Look through the data below and extract, unchanged, the lines from the one that contains "年間1000現場以上の実績 女性スタッフ コ" to the one that contains "17,250円/ 1台", both included.
(Input material Opens)
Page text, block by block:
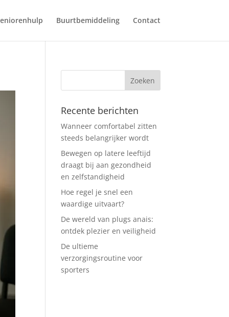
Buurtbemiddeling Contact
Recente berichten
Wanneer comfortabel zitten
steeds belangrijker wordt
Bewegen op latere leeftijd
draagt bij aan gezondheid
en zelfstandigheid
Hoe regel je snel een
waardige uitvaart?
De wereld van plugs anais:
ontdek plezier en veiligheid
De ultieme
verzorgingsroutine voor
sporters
(Input material Closes)
(Input material Opens)
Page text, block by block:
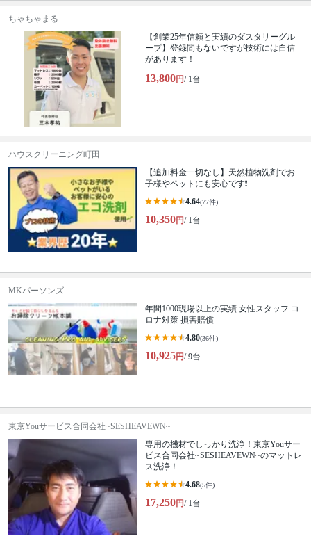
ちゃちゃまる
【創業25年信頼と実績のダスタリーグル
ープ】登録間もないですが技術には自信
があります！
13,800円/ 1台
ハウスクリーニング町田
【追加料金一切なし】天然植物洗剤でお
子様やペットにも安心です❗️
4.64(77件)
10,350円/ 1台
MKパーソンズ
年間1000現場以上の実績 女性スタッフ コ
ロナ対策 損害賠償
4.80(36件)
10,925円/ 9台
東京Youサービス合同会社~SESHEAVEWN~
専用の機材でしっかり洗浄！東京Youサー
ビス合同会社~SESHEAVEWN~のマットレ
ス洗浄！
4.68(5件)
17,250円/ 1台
(Input material Closes)
### Answer below
年間1000現場以上の実績 女性スタッフ コ
ロナ対策 損害賠償
4.80(36件)
10,925円/ 9台
東京Youサービス合同会社~SESHEAVEWN~
専用の機材でしっかり洗浄！東京Youサー
ビス合同会社~SESHEAVEWN~のマットレ
ス洗浄！
4.68(5件)
17,250円/ 1台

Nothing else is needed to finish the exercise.